(Records contained in a dataset)

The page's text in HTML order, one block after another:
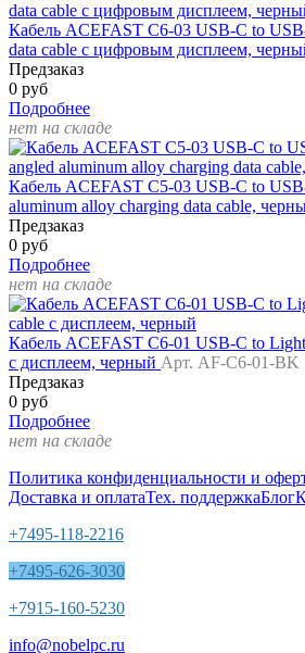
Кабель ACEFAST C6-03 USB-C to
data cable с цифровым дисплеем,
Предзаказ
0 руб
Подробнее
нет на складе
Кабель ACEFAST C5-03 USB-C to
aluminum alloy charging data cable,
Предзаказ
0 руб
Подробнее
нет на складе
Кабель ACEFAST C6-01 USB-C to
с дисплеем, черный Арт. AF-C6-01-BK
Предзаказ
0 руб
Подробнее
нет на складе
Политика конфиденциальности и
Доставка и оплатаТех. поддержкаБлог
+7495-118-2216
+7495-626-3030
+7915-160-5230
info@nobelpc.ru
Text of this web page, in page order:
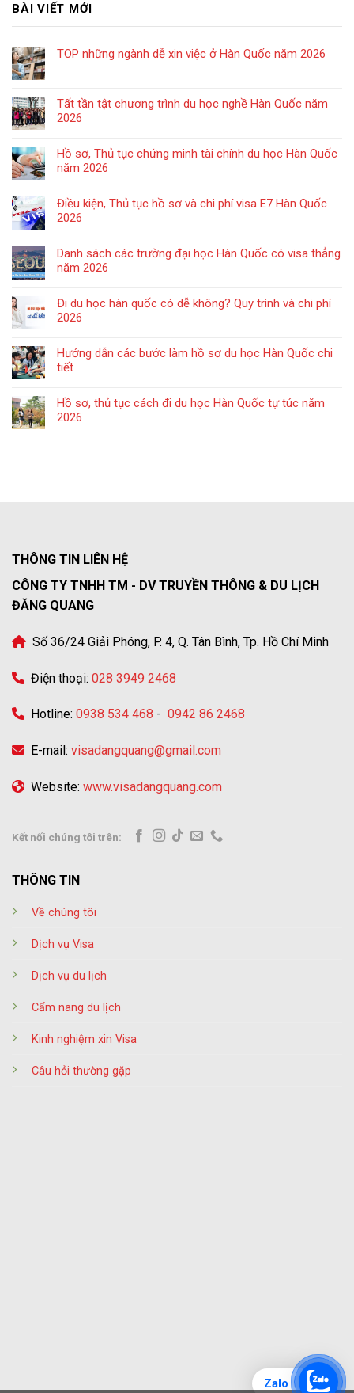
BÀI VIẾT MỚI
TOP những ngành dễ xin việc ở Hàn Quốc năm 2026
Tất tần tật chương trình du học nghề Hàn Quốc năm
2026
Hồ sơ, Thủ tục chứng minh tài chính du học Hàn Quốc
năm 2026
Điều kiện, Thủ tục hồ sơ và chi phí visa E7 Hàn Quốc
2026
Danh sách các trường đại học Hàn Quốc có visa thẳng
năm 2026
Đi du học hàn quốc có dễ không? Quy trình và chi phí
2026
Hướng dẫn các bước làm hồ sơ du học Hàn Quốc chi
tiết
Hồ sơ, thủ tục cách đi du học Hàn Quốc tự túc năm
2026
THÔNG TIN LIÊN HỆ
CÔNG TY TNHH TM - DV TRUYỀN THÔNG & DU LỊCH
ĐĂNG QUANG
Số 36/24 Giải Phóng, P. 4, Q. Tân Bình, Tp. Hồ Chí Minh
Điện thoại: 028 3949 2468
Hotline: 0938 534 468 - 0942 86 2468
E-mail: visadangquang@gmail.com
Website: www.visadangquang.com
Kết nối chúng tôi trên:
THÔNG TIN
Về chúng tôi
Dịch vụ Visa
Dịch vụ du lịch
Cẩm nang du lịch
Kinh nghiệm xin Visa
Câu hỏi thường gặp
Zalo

What the task requires
Your task is to find each line in the entries that contains the string "ACEFAST" and copy it.

Result
Кабель ACEFAST C6-03 USB-C to
Кабель ACEFAST C5-03 USB-C to
Кабель ACEFAST C6-01 USB-C to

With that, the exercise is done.